PocketQube is a new standard for extremely small spacecraft, developed by Professor Bob Twiggs (now at Morehead State University), one of the people behind the original CubeSat. Where a CubeSat is 10cm on a side, PocketQubes are only 5cm on a side - 1/8 the volume of a CubeSat. The PocketQube standard was developed to even further reduce mission cost - an unsubsidized CubeSat mission can easily exceed $100k, but a PocketQube can be built and launched for about $35k. This still isn’t cheap, but it’s getting closer to what an ambitious school or other group could afford or Kickstart.
Professor Bob Twiggs
Several PocketQubes have been built and launched and are successfully operating on-orbit. One of these is provocatively called “$50SAT”, which isn’t far off. It was developed by three amateur radio enthusiasts with little spacecraft experience: Howie DeFelice AB2S, Michael Kirkhart KD8QBA, and Stuart Robinson GW7HPW. All of the flight hardware used in $50SAT, except for the solar cells, is off-the-shelf (some of it from SparkFun). The flight computer is a PICAXE 40X2, the flight radio is an RFM22, and the battery is an off-the-shelf cylindrical LiPo cell. The extremely clever flight software, entirely written in PICAXE BASIC, manages to trick the RFM22 into radio modes it was never designed for, such as FM morse, FSK RTTY, and native RFM22 packets. Radio amateurs can receive telemetry from the satellite as it passes overhead, and even talk to it if they assemble the right equipment.
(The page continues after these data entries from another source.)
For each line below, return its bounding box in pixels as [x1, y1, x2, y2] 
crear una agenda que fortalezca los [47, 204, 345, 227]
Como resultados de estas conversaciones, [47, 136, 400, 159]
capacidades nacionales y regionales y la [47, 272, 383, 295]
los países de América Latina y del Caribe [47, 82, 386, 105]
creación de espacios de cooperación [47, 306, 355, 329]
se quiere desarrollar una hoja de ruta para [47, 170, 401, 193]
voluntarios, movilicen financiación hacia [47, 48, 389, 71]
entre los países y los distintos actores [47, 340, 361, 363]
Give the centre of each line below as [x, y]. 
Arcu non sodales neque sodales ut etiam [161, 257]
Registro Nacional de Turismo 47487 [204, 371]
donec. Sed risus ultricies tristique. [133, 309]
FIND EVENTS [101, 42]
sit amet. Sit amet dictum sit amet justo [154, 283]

What’s most gratifying is that the designers have released all of the software and hardware to the public at 50dollarsat.info. Go Open Source!
Fifty Dollar Sat project
Since they are even more aperture-constrained than their larger cousins, it may seem impossible to do anything “useful” with something about the size of a tennis ball. For educational purposes this isn’t a problem, as students working on the design, construction, launch and operation of a satellite IS the mission. But since PocketQube makes it more practical than ever to send up constellations of tiny satellites, with a bit of imagination the platform may enable some really neat distributed science. The small size also naturally limits complexity, which leads to better reliability. Or as Professor Twiggs puts it, “It is better to have a working Sputnik than a failed Hubble.”
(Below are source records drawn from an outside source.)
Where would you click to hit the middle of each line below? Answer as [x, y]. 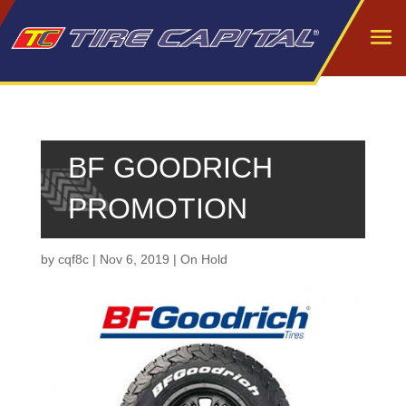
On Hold [203, 259]
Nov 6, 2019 [134, 259]
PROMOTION [157, 208]
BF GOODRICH [170, 168]
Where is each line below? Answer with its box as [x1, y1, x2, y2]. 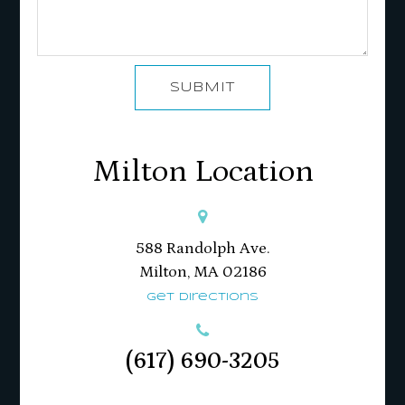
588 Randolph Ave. [135, 240, 270, 259]
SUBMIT [170, 80, 235, 94]
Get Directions [146, 292, 259, 303]
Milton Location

Both of these conferences put together had less than a hundred people, which was part of the fun. Later this summer, SparkFun will again have a booth at the much larger AIAA Small Satellite conference. If you’re there, please stop by and say hi to myself, “According to” Pete Dokter, and Jeff “Richard” Branson. We’re still not planning on putting specific satellite hardware on our storefront (yet). But as $50SAT demonstrates, with some off the shelf parts and careful engineering, the sky is no longer the limit.